Exercise aim:
Take the entries that follow and write each one out exactly.

Saved entries:

****************

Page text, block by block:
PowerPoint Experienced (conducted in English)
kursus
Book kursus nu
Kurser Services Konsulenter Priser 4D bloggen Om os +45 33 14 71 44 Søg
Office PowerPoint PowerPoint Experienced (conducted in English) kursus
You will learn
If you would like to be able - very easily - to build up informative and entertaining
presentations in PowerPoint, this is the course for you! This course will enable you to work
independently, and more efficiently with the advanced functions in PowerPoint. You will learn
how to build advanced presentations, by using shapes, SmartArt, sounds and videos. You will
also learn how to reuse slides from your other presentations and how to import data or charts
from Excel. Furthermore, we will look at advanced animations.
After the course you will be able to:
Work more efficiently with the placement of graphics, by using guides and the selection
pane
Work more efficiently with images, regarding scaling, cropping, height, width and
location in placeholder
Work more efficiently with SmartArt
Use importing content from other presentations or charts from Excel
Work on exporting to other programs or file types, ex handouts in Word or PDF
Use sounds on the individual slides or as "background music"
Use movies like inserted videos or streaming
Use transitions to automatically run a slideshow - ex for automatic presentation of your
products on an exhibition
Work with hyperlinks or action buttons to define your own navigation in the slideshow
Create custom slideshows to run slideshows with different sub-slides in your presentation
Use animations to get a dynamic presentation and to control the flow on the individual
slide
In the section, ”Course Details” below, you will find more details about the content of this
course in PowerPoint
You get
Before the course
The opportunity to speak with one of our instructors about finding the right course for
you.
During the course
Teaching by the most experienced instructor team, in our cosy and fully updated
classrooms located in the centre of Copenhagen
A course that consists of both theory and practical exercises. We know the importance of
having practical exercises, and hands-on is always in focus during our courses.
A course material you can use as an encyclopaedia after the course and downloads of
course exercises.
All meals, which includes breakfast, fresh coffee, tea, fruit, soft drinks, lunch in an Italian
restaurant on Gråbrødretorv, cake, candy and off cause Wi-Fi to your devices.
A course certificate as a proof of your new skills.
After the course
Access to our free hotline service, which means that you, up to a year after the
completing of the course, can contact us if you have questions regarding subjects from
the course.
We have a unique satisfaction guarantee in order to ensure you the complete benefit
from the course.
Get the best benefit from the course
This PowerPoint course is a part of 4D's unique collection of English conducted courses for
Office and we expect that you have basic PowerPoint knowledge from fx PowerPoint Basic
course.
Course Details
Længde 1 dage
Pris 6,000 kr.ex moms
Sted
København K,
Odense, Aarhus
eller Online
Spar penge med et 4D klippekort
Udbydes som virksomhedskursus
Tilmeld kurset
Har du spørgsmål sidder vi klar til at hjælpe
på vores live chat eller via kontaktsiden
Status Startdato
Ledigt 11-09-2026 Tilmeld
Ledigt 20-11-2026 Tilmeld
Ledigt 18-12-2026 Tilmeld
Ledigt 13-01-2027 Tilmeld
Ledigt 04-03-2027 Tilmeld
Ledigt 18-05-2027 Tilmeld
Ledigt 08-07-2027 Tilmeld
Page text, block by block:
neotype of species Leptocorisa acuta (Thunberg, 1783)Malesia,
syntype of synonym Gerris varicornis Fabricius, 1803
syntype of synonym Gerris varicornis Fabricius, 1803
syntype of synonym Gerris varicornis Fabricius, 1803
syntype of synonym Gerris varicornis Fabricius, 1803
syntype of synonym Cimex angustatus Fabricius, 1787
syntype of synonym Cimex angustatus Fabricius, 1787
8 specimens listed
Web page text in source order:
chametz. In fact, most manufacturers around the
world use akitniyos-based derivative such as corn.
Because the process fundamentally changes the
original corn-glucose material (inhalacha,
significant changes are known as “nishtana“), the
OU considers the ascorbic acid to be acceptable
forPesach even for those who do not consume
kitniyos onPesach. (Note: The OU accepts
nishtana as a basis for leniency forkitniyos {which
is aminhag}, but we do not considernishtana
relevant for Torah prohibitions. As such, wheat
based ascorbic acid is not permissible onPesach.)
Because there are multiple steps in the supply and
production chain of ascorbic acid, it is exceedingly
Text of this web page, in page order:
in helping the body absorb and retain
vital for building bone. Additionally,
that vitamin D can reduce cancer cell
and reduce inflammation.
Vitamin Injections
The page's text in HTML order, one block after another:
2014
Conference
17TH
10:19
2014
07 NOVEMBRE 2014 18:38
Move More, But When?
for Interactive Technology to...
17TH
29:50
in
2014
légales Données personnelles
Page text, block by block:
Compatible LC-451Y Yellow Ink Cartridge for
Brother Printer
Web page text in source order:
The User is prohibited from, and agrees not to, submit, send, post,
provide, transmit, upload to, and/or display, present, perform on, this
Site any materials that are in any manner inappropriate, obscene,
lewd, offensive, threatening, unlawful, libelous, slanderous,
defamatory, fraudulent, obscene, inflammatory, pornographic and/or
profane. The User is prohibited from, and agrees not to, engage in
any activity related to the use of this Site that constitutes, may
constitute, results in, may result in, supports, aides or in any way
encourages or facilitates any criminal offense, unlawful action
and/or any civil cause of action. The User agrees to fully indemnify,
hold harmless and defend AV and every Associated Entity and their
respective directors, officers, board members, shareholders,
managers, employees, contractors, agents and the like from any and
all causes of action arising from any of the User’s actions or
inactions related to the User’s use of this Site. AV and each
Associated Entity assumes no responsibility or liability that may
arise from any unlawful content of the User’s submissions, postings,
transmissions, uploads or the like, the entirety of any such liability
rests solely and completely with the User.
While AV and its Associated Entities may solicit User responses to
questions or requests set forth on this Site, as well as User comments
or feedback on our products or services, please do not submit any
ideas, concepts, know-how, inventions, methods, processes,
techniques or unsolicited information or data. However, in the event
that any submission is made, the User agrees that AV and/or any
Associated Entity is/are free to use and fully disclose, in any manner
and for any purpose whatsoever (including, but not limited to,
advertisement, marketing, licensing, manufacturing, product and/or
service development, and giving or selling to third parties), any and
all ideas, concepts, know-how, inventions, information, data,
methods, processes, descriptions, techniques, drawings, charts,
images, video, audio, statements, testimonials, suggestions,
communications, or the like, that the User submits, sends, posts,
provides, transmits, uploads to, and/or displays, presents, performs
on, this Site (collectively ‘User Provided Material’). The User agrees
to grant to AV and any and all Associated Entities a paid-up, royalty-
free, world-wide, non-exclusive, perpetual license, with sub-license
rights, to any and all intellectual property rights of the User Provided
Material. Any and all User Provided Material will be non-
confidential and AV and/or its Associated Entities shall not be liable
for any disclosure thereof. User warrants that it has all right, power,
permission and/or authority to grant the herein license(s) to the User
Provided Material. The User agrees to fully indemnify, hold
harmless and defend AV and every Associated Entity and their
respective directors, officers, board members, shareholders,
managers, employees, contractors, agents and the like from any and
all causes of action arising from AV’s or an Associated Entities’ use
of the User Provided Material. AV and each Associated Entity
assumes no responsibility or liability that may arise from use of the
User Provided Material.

****************

Solved problem:
Page text, block by block:
PowerPoint Experienced (conducted in English)
kursus
Book kursus nu
Kurser Services Konsulenter Priser 4D bloggen Om os +45 33 14 71 44 Søg
Office PowerPoint PowerPoint Experienced (conducted in English) kursus
You will learn
If you would like to be able - very easily - to build up informative and entertaining
presentations in PowerPoint, this is the course for you! This course will enable you to work
independently, and more efficiently with the advanced functions in PowerPoint. You will learn
how to build advanced presentations, by using shapes, SmartArt, sounds and videos. You will
also learn how to reuse slides from your other presentations and how to import data or charts
from Excel. Furthermore, we will look at advanced animations.
After the course you will be able to:
Work more efficiently with the placement of graphics, by using guides and the selection
pane
Work more efficiently with images, regarding scaling, cropping, height, width and
location in placeholder
Work more efficiently with SmartArt
Use importing content from other presentations or charts from Excel
Work on exporting to other programs or file types, ex handouts in Word or PDF
Use sounds on the individual slides or as "background music"
Use movies like inserted videos or streaming
Use transitions to automatically run a slideshow - ex for automatic presentation of your
products on an exhibition
Work with hyperlinks or action buttons to define your own navigation in the slideshow
Create custom slideshows to run slideshows with different sub-slides in your presentation
Use animations to get a dynamic presentation and to control the flow on the individual
slide
In the section, ”Course Details” below, you will find more details about the content of this
course in PowerPoint
You get
Before the course
The opportunity to speak with one of our instructors about finding the right course for
you.
During the course
Teaching by the most experienced instructor team, in our cosy and fully updated
classrooms located in the centre of Copenhagen
A course that consists of both theory and practical exercises. We know the importance of
having practical exercises, and hands-on is always in focus during our courses.
A course material you can use as an encyclopaedia after the course and downloads of
course exercises.
All meals, which includes breakfast, fresh coffee, tea, fruit, soft drinks, lunch in an Italian
restaurant on Gråbrødretorv, cake, candy and off cause Wi-Fi to your devices.
A course certificate as a proof of your new skills.
After the course
Access to our free hotline service, which means that you, up to a year after the
completing of the course, can contact us if you have questions regarding subjects from
the course.
We have a unique satisfaction guarantee in order to ensure you the complete benefit
from the course.
Get the best benefit from the course
This PowerPoint course is a part of 4D's unique collection of English conducted courses for
Office and we expect that you have basic PowerPoint knowledge from fx PowerPoint Basic
course.
Course Details
Længde 1 dage
Pris 6,000 kr.ex moms
Sted
København K,
Odense, Aarhus
eller Online
Spar penge med et 4D klippekort
Udbydes som virksomhedskursus
Tilmeld kurset
Har du spørgsmål sidder vi klar til at hjælpe
på vores live chat eller via kontaktsiden
Status Startdato
Ledigt 11-09-2026 Tilmeld
Ledigt 20-11-2026 Tilmeld
Ledigt 18-12-2026 Tilmeld
Ledigt 13-01-2027 Tilmeld
Ledigt 04-03-2027 Tilmeld
Ledigt 18-05-2027 Tilmeld
Ledigt 08-07-2027 Tilmeld
Page text, block by block:
neotype of species Leptocorisa acuta (Thunberg, 1783)Malesia,
syntype of synonym Gerris varicornis Fabricius, 1803
syntype of synonym Gerris varicornis Fabricius, 1803
syntype of synonym Gerris varicornis Fabricius, 1803
syntype of synonym Gerris varicornis Fabricius, 1803
syntype of synonym Cimex angustatus Fabricius, 1787
syntype of synonym Cimex angustatus Fabricius, 1787
8 specimens listed
Web page text in source order:
chametz. In fact, most manufacturers around the
world use akitniyos-based derivative such as corn.
Because the process fundamentally changes the
original corn-glucose material (inhalacha,
significant changes are known as “nishtana“), the
OU considers the ascorbic acid to be acceptable
forPesach even for those who do not consume
kitniyos onPesach. (Note: The OU accepts
nishtana as a basis for leniency forkitniyos {which
is aminhag}, but we do not considernishtana
relevant for Torah prohibitions. As such, wheat
based ascorbic acid is not permissible onPesach.)
Because there are multiple steps in the supply and
production chain of ascorbic acid, it is exceedingly
Text of this web page, in page order:
in helping the body absorb and retain
vital for building bone. Additionally,
that vitamin D can reduce cancer cell
and reduce inflammation.
Vitamin Injections
The page's text in HTML order, one block after another:
2014
Conference
17TH
10:19
2014
07 NOVEMBRE 2014 18:38
Move More, But When?
for Interactive Technology to...
17TH
29:50
in
2014
légales Données personnelles
Page text, block by block:
Compatible LC-451Y Yellow Ink Cartridge for
Brother Printer
Web page text in source order:
The User is prohibited from, and agrees not to, submit, send, post,
provide, transmit, upload to, and/or display, present, perform on, this
Site any materials that are in any manner inappropriate, obscene,
lewd, offensive, threatening, unlawful, libelous, slanderous,
defamatory, fraudulent, obscene, inflammatory, pornographic and/or
profane. The User is prohibited from, and agrees not to, engage in
any activity related to the use of this Site that constitutes, may
constitute, results in, may result in, supports, aides or in any way
encourages or facilitates any criminal offense, unlawful action
and/or any civil cause of action. The User agrees to fully indemnify,
hold harmless and defend AV and every Associated Entity and their
respective directors, officers, board members, shareholders,
managers, employees, contractors, agents and the like from any and
all causes of action arising from any of the User’s actions or
inactions related to the User’s use of this Site. AV and each
Associated Entity assumes no responsibility or liability that may
arise from any unlawful content of the User’s submissions, postings,
transmissions, uploads or the like, the entirety of any such liability
rests solely and completely with the User.
While AV and its Associated Entities may solicit User responses to
questions or requests set forth on this Site, as well as User comments
or feedback on our products or services, please do not submit any
ideas, concepts, know-how, inventions, methods, processes,
techniques or unsolicited information or data. However, in the event
that any submission is made, the User agrees that AV and/or any
Associated Entity is/are free to use and fully disclose, in any manner
and for any purpose whatsoever (including, but not limited to,
advertisement, marketing, licensing, manufacturing, product and/or
service development, and giving or selling to third parties), any and
all ideas, concepts, know-how, inventions, information, data,
methods, processes, descriptions, techniques, drawings, charts,
images, video, audio, statements, testimonials, suggestions,
communications, or the like, that the User submits, sends, posts,
provides, transmits, uploads to, and/or displays, presents, performs
on, this Site (collectively ‘User Provided Material’). The User agrees
to grant to AV and any and all Associated Entities a paid-up, royalty-
free, world-wide, non-exclusive, perpetual license, with sub-license
rights, to any and all intellectual property rights of the User Provided
Material. Any and all User Provided Material will be non-
confidential and AV and/or its Associated Entities shall not be liable
for any disclosure thereof. User warrants that it has all right, power,
permission and/or authority to grant the herein license(s) to the User
Provided Material. The User agrees to fully indemnify, hold
harmless and defend AV and every Associated Entity and their
respective directors, officers, board members, shareholders,
managers, employees, contractors, agents and the like from any and
all causes of action arising from AV’s or an Associated Entities’ use
of the User Provided Material. AV and each Associated Entity
assumes no responsibility or liability that may arise from use of the
User Provided Material.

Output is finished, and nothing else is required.